Any of my recent attempts at exercise made me feel inadequate and alone. When I was younger, exercise involved team sports and matching outfits. Now, exercise was a singular event where the most conversation you might have with a fellow gym member is just a polite, “Hi,” or you could pay a personal trainer to scream
at you while overusing the word, “Goal,” if you were particularly desperate for companionship.

Basically, sticking to an exercise routine is not my strong point. I always find a ridiculous excuse to quit, and I easily lose motivation. I get busy, aka, I start watching a particularly addictive television show, or I just start to find the idea of sweating daunting because I really hate doing laundry, and you can’t ignore crotch sweat in your pants.

So before I began my Sky Sirens, “journey,” I enlisted my friend Maddie to join with me, because I figured my guilt of not wanting to let my friend down would outweigh my laziness. Maddie is one of those people that always has a perfectly cut fringe, which drives me wild with jealousy, but otherwise she is perfect company. She laughs at all my jokes, drives me places and shares a mutual dislike of women that apologise for eating.

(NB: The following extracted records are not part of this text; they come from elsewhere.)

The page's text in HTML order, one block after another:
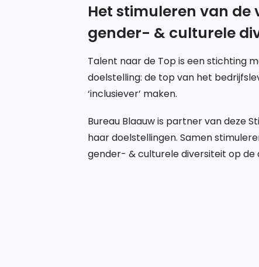
Het stimuleren van de
gender- & culturele
Talent naar de Top is een stichting
doelstelling: de top van het
‘inclusiever’ maken.
Bureau Blaauw is partner van deze
haar doelstellingen. Samen
gender- & culturele diversiteit op de
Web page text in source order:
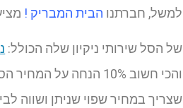
למשל, חברתנו הבית המבריק !
של הסל שירותי ניקיון שלה הכולל:
והכי חשוב 10%
שצריך במחיר שפוי שניתן ושווה
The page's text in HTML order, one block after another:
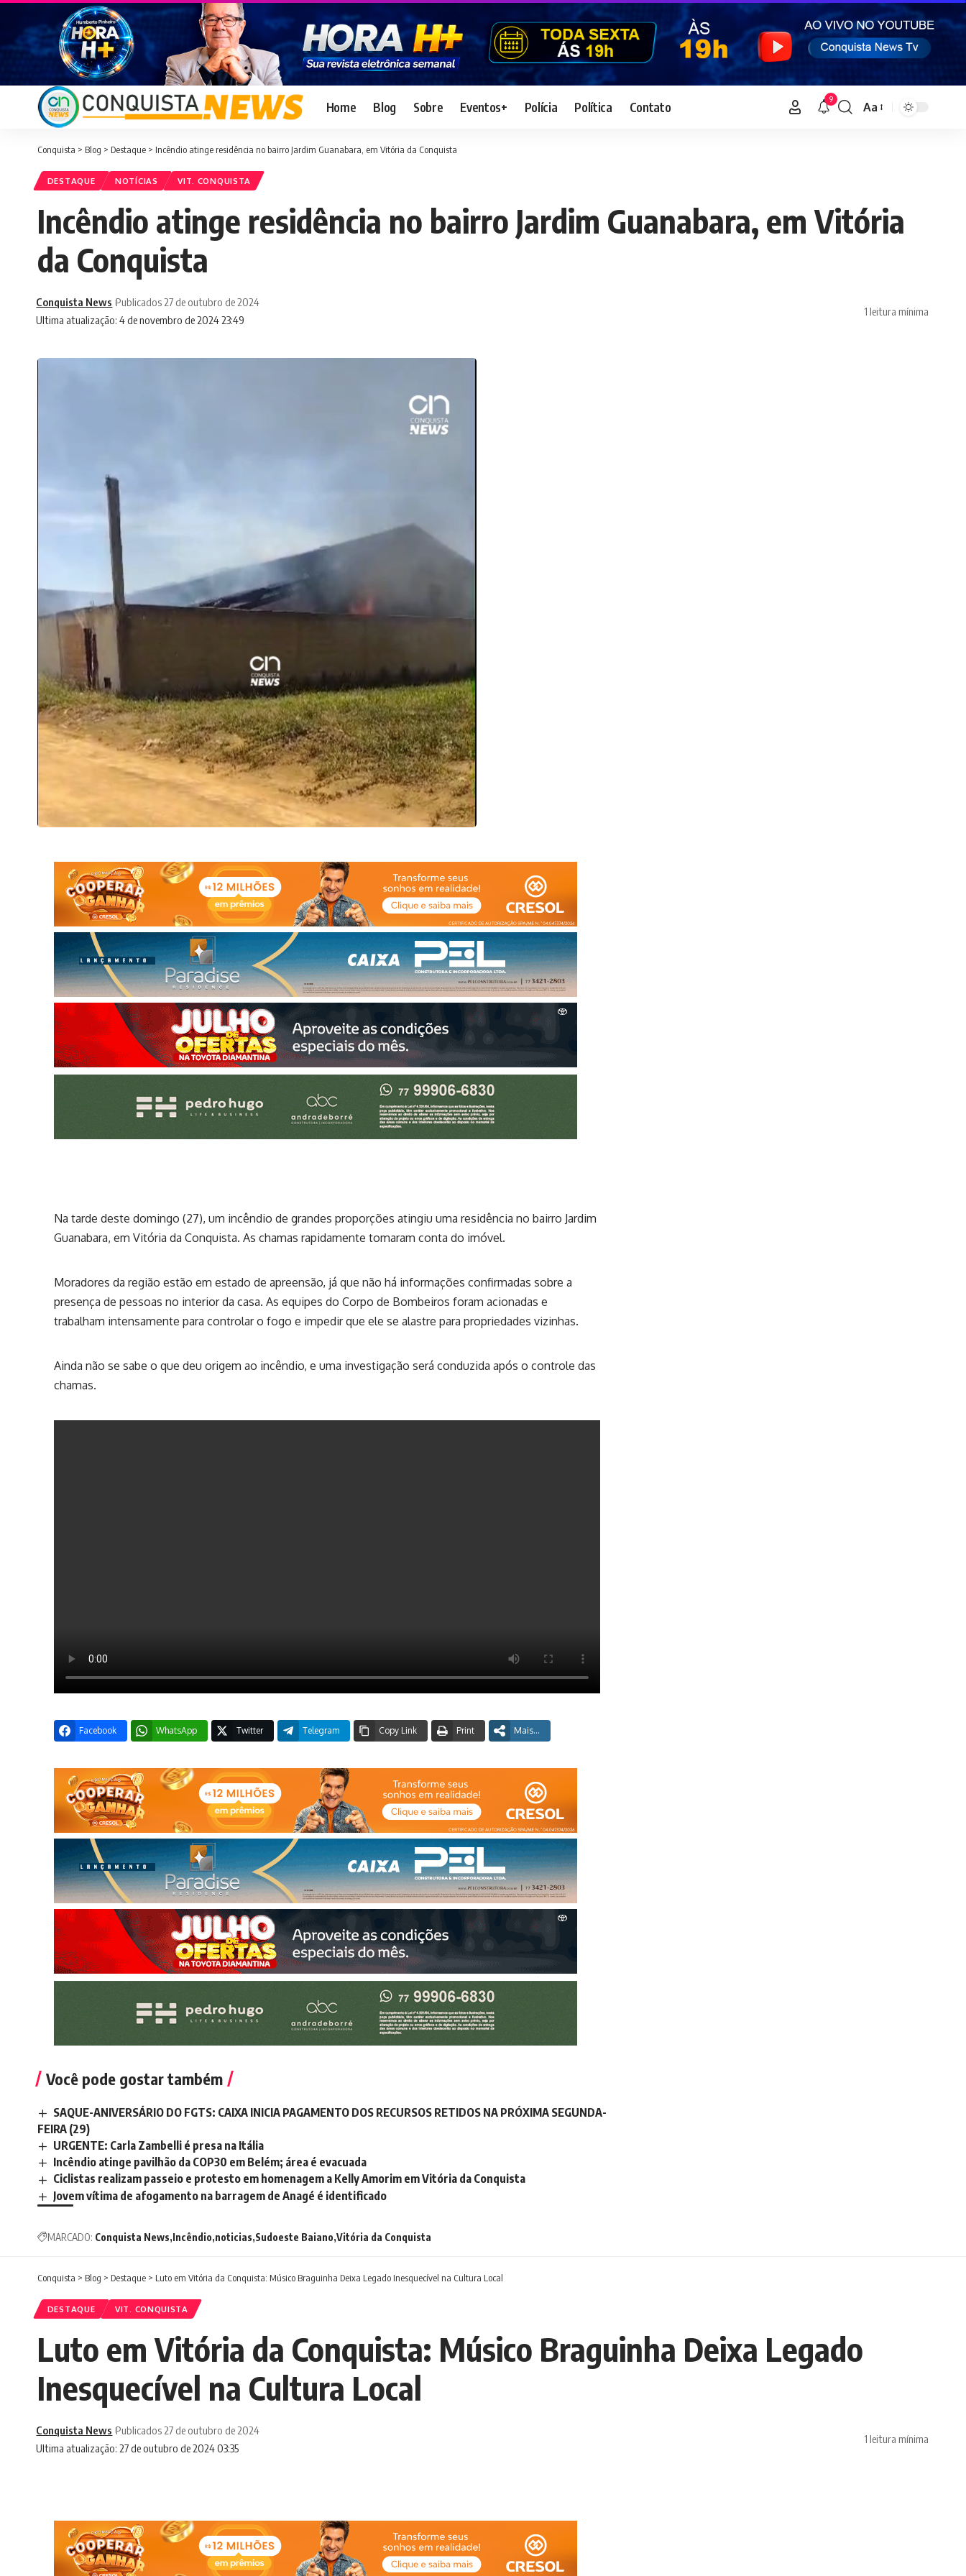
Home Blog Sobre Eventos+ Polícia Política Contato 9
Font
Aa
Conquista > Blog > Destaque > Incêndio atinge residência no bairro Jardim Guanabara, em Vitória da Conquista
DESTAQUE NOTÍCIAS VIT. CONQUISTA
Incêndio atinge residência no bairro Jardim Guanabara, em Vitória
da Conquista
Ultima atualização: 4 de novembro de 2024 23:49
Conquista News Publicados 27 de outubro de 2024
1 leitura mínima
Na tarde deste domingo (27), um incêndio de grandes proporções atingiu uma residência no bairro Jardim
Guanabara, em Vitória da Conquista. As chamas rapidamente tomaram conta do imóvel.
Moradores da região estão em estado de apreensão, já que não há informações confirmadas sobre a
presença de pessoas no interior da casa. As equipes do Corpo de Bombeiros foram acionadas e
trabalham intensamente para controlar o fogo e impedir que ele se alastre para propriedades vizinhas.
Ainda não se sabe o que deu origem ao incêndio, e uma investigação será conduzida após o controle das
chamas.
Facebook WhatsApp Twitter Telegram Copy Link Print Mais...
Você pode gostar também
SAQUE-ANIVERSÁRIO DO FGTS: CAIXA INICIA PAGAMENTO DOS RECURSOS RETIDOS NA PRÓXIMA SEGUNDA-
FEIRA (29)
URGENTE: Carla Zambelli é presa na Itália
Incêndio atinge pavilhão da COP30 em Belém; área é evacuada
Ciclistas realizam passeio e protesto em homenagem a Kelly Amorim em Vitória da Conquista
Jovem vítima de afogamento na barragem de Anagé é identificado
MARCADO: Conquista News Incêndio noticias Sudoeste Baiano Vitória da Conquista
Conquista > Blog > Destaque > Luto em Vitória da Conquista: Músico Braguinha Deixa Legado Inesquecível na Cultura Local
DESTAQUE VIT. CONQUISTA
Luto em Vitória da Conquista: Músico Braguinha Deixa Legado
Inesquecível na Cultura Local
Ultima atualização: 27 de outubro de 2024 03:35
Conquista News Publicados 27 de outubro de 2024
1 leitura mínima

Maddie and I have now fallen into a comfortable routine of meeting for dinner before our Lyra class, where we always over order. This means my one night a week that is dedicated to exercise is now also dedicated to eating pub food with one of my best friends. I’ve managed to trick my brain into sticking with exercise. My self- help book, that will be called, ‘The Real Secret,’ will be out next summer. We also have plans to get matching leotards and take Instagram photos with the caption M squared, and when I say we, I mean me.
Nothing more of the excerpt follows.